Pools and Pipeline with Tokio (Part I - RPC)
27 Dec 2023 Comments
You can check out the code here.
I am working on a Rust project that goes through a lot of small tasks in parallel. These tasks are primarily IO intensive, like downloading objects from S3, processing them, and storing the results somewhere else. Since this is a fairly representative use case in data engineering, I am keen on working out a generalized design pattern that can be customized to more scenarios. This post lays out such a pattern, and I will explain some of the specific considerations and choices made along the way.
In a distributed setting, there would be a global task queue to feed the inputs from a head node, a first-stage worker pool pulling tasks off the queue, and working through them in parallel. Then those workers would feed the outputs into another node-local queue, which connects to a second-stage worker pool to do some other parallel processing. The stages propagate, and each stage’s worker pool holds some special resources. When started and stabilized, the worker pools would run together and overlap the task execution between stages, benefiting from “pipeline parallelism”.
In the past, I would reach for Python to carry out this type of data pipelining.
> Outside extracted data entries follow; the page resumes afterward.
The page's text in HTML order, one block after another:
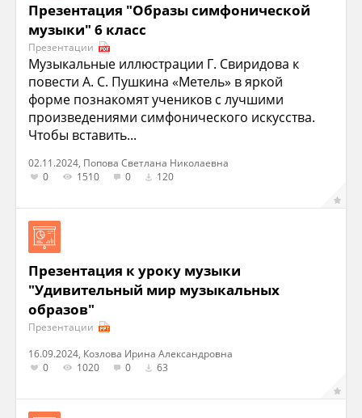
Презентация "Образы симфонической
музыки" 6 класс
Презентации
Музыкальные иллюстрации Г. Свиридова к
повести А. С. Пушкина «Метель» в яркой
форме познакомят учеников с лучшими
произведениями симфонического искусства.
Чтобы вставить...
02.11.2024, Попова Светлана Николаевна
0
1510 0 120
Презентация к уроку музыки
"Удивительный мир музыкальных
образов"
Презентации
16.09.2024, Козлова Ирина Александровна
0
1020 0 63
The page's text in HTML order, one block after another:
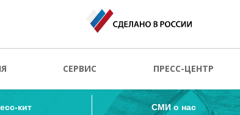
СЕРВИС ПРЕСС-ЦЕНТР
кит СМИ о нас
кит СМИ о нас
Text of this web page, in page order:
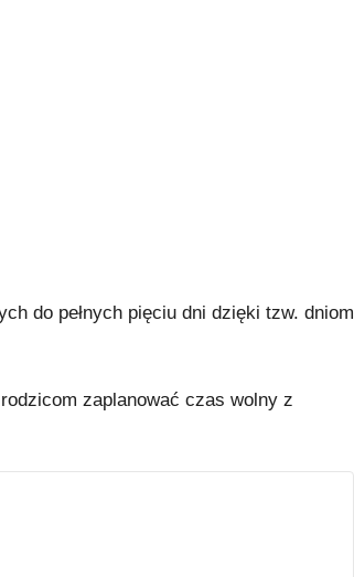
do pełnych pięciu dni dzięki tzw. dniom
zaplanować czas wolny z
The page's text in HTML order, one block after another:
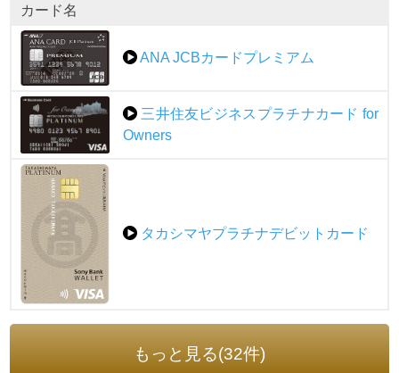
カード名
ANA JCBカードプレミアム
三井住友ビジネスプラチナカード for
Owners
タカシマヤプラチナデビットカード
もっと見る(32件)
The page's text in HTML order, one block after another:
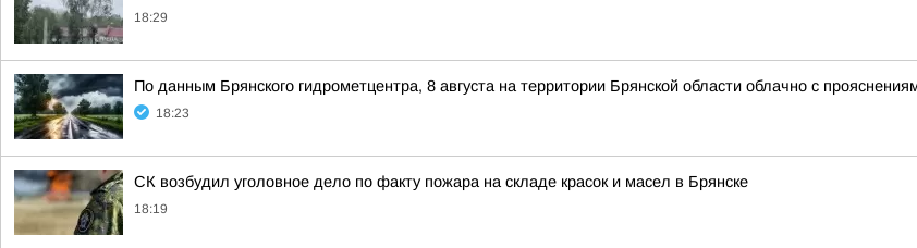
18:29
По данным Брянского гидрометцентра, 8 августа на территории Брянской области облачно с
18:23
СК возбудил уголовное дело по факту пожара на складе красок и масел в Брянске
18:19
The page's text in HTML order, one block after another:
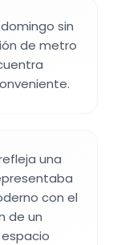
sin
de metro
una
con el
de un
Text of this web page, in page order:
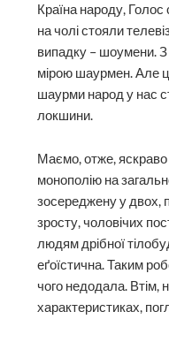
Країна народу,
на чолі стояли
випадку – шоумени.
мірою шаурмен. Але
шаурми народ у нас
локшини.
Маємо, отже,
монополію на
зосереджену у двох,
зросту, чоловічих
людям дрібної
еґоїстична. Таким
чого недодала. Втім,
характеристиках,
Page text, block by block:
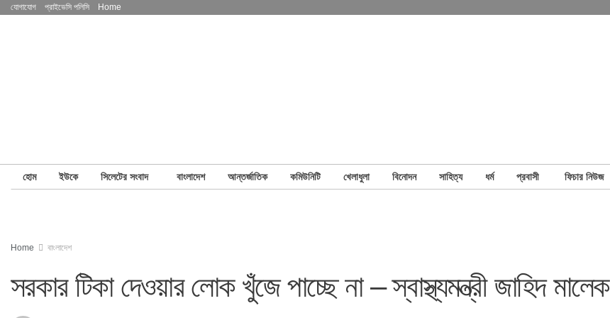
যোগাযোগ প্রাইভেসি পলিসি Home
হোম ইউকে সিলেটের সংবাদ বাংলাদেশ আন্তর্জাতিক কমিউনিটি খেলাধুলা বিনোদন সাহিত্য ধর্ম প্রবাসী ফিচার নিউজ
Home বাংলাদেশ
সরকার টিকা দেওয়ার লোক খুঁজে পাচ্ছে না – স্বাস্থ্যমন্ত্রী জাহিদ মালেক
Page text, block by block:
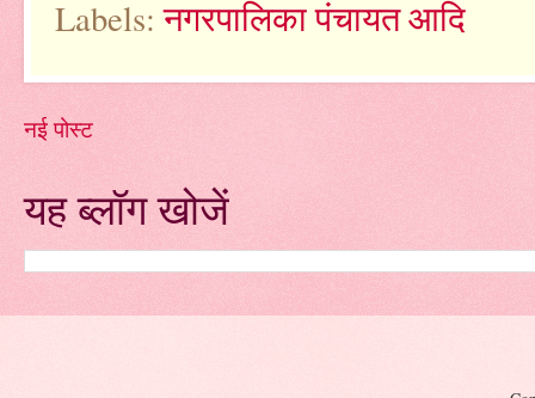
Labels:नगरपालिका पंचायत आदि
नई पोस्ट
यह ब्लॉग खोजें
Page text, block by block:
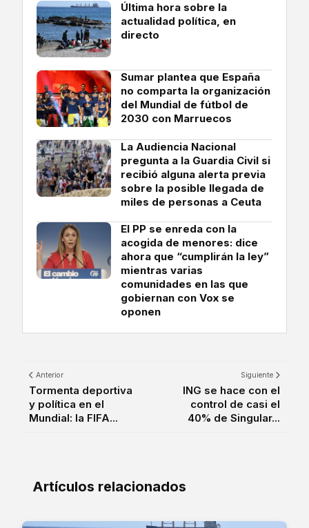
Última hora sobre la
actualidad política, en
directo
Sumar plantea que España
no comparta la organización
del Mundial de fútbol de
2030 con Marruecos
La Audiencia Nacional
pregunta a la Guardia Civil si
recibió alguna alerta previa
sobre la posible llegada de
miles de personas a Ceuta
El PP se enreda con la
acogida de menores: dice
ahora que “cumplirán la ley”
mientras varias
comunidades en las que
gobiernan con Vox se
oponen
Anterior
Tormenta deportiva
y política en el
Mundial: la FIFA...
Siguiente
ING se hace con el
control de casi el
40% de Singular...
Artículos relacionados
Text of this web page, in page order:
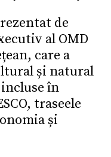
de
al OMD
care a
și natural
în
traseele
și
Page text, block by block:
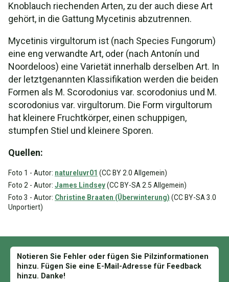
Knoblauch riechenden Arten, zu der auch diese Art
gehört, in die Gattung Mycetinis abzutrennen.
Mycetinis virgultorum ist (nach Species Fungorum)
eine eng verwandte Art, oder (nach Antonín und
Noordeloos) eine Varietät innerhalb derselben Art. In
der letztgenannten Klassifikation werden die beiden
Formen als M. Scorodonius var. scorodonius und M.
scorodonius var. virgultorum. Die Form virgultorum
hat kleinere Fruchtkörper, einen schuppigen,
stumpfen Stiel und kleinere Sporen.
Quellen:
Foto 1 - Autor: natureluvr01 (CC BY 2.0 Allgemein)
Foto 2 - Autor: James Lindsey(CC BY-SA 2.5 Allgemein)
Foto 3 - Autor: Christine Braaten (Überwinterung) (CC BY-SA 3.0
Unportiert)
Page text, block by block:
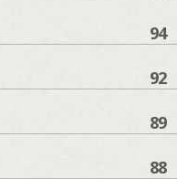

Due to its slowness and global interpreter lock (GIL), I had to jump through hoops to obtain multi-core usage to get decent throughput, and the resulting design was still riddled with thread contention, high memory usage, and unnecessary (de-)serialization if multiprocessing is used. If you are serious enough, you would probably want to use a distributed framework, like Dask, or Ray. They are all very useful, but I would like to make a case for single-node setups with a fast language - it’s flexible in iterative development and deployment, and it’s really efficient. Often, you don’t need a cluster, but just a node and some code to get similar throughput, especially when there are constraints at the source or the final destination.
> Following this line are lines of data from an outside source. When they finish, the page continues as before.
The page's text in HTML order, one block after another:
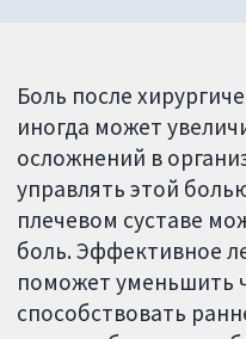
Боль после
иногда может
осложнений в
управлять этой
плечевом суставе
боль. Эффективное
поможет уменьшить
способствовать
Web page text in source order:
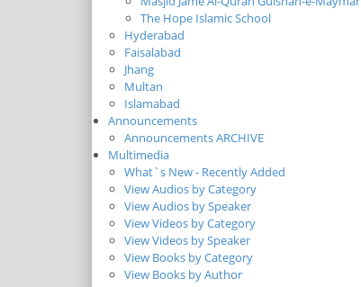
The Hope Islamic School
Hyderabad
Faisalabad
Jhang
Multan
Islamabad
Announcements
Announcements ARCHIVE
Multimedia
What`s New - Recently Added
View Audios by Category
View Audios by Speaker
View Videos by Category
View Videos by Speaker
View Books by Category
View Books by Author
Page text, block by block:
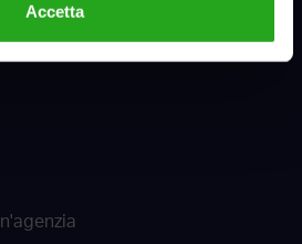
Accetta
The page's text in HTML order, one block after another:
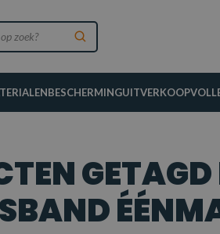
BESCHERMINGUITVERKOOP
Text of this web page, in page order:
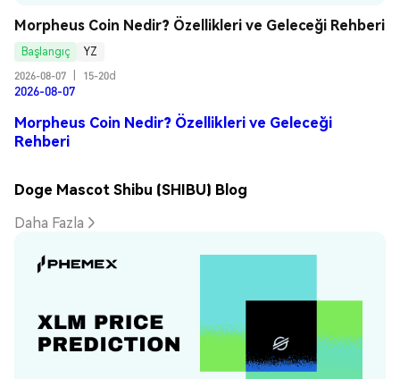
Morpheus Coin Nedir? Özellikleri ve Geleceği Rehberi
Başlangıç
YZ
2026-08-07
15-20d
2026-08-07
Morpheus Coin Nedir? Özellikleri ve Geleceği
Rehberi
Doge Mascot Shibu (SHIBU) Blog
Daha Fazla
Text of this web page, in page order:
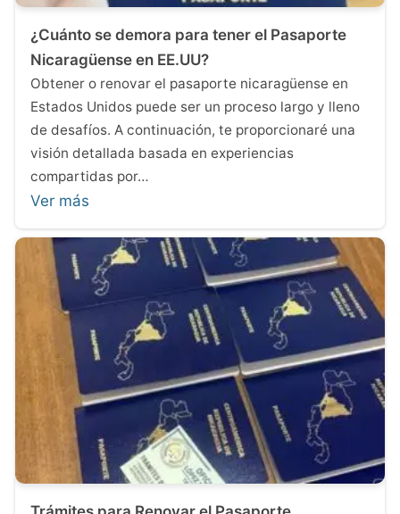
¿Cuánto se demora para tener el Pasaporte
Nicaragüense en EE.UU?
Obtener o renovar el pasaporte nicaragüense en
Estados Unidos puede ser un proceso largo y lleno
de desafíos. A continuación, te proporcionaré una
visión detallada basada en experiencias
compartidas por…
Ver más
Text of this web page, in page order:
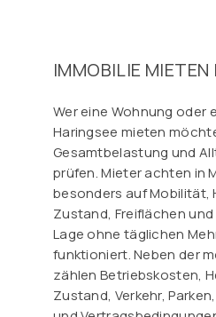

The official release of the Rust AWS SDK was a final push for me. Since it’s using Tokio as its async runtime, and Tokio blends concurrency and multi-threaded parallelism together, it’s an ideal substrate for this work. Tokio also has smooth escape hatches in and out of the async world, so you know you are covered with the edge cases. In this post, we use the words “concurrent” and “parallel” in a similar vein, versus “sequential” / “serial”. However, There is an important but different angle to distinguish concurrency and parallelism regarding CPU cores, threads, and task scheduling.
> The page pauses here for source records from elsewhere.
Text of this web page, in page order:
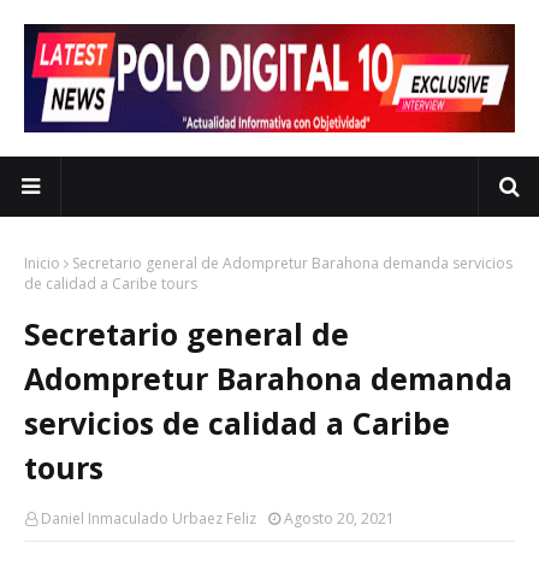
Inicio
Secretario general de Adompretur Barahona demanda servicios
de calidad a Caribe tours
Secretario general de
Adompretur Barahona demanda
servicios de calidad a Caribe
tours
Daniel Inmaculado Urbaez Feliz Agosto 20, 2021
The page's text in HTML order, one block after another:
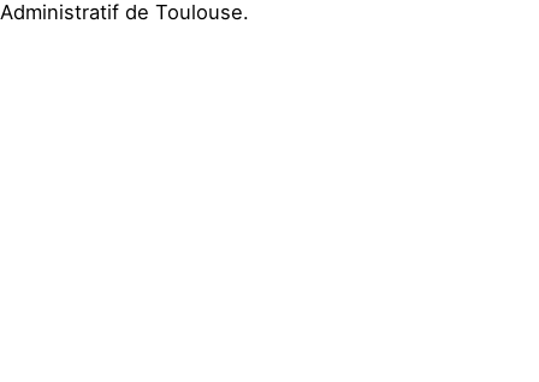
Administratif de Toulouse.

On a high level, given a source of tasks, what do we need to process them in parallel? Of course, we need worker pools to have workers that run in parallel. But that’s not enough. Depending on the worker pool API, we might need a bridge from the serial land to the parallel land. If the worker pool adopts the message streaming model with separate send() and recv(), behaving like a processing queue, this bridge is implied and provided. However, if the worker pool adopts the client-server RPC model, there need to be multiple task submitters hitting the “server” to get the workers working in parallel.
The RPC Model
Let’s zoom in on the RPC model, building off the example provided by the excellent post Actors with Tokio. In that post, an actor design was proposed, with the ability to complete the full request-response cycle of a client call to the actor. Let’s write this out as the starting point. First, the actor itself (modified to add a 500-millisecond sleep in the message handler):
use tokio::sync::{mpsc, oneshot};
enum ActorMessage {
GetUniqueId { respond_to: oneshot::Sender<u32> },
}
struct MyActor {
receiver: mpsc::Receiver<ActorMessage>,
next_id: u32,
}
impl MyActor {
fn new(receiver: mpsc::Receiver<ActorMessage>) -> Self {
MyActor {
receiver,
next_id: 0,
}
}
async fn handle_message(&mut self, msg: ActorMessage) {
match msg {
ActorMessage::GetUniqueId { respond_to } => {
self.next_id += 1;
tokio::time::sleep(tokio::time::Duration::from_millis(500)).await;
// The `let _ =` ignores any errors when sending.
//
// This can happen if the `select!` macro is used
// to cancel waiting for the response.
let _ = respond_to.send(self.next_id);
}
}
}
async fn run(&mut self) {
while let Some(msg) = self.receiver.recv().await {
self.handle_message(msg).await;
}
}
}
Note we store next_id to demonstrate the actor holding a mutable state that changes upon client requests. This is just one reason why you would use the actor model. In practice, you could choose it because you want to hold an immutable resource that is expensive to create and destroy, like a database connection, or an ML model.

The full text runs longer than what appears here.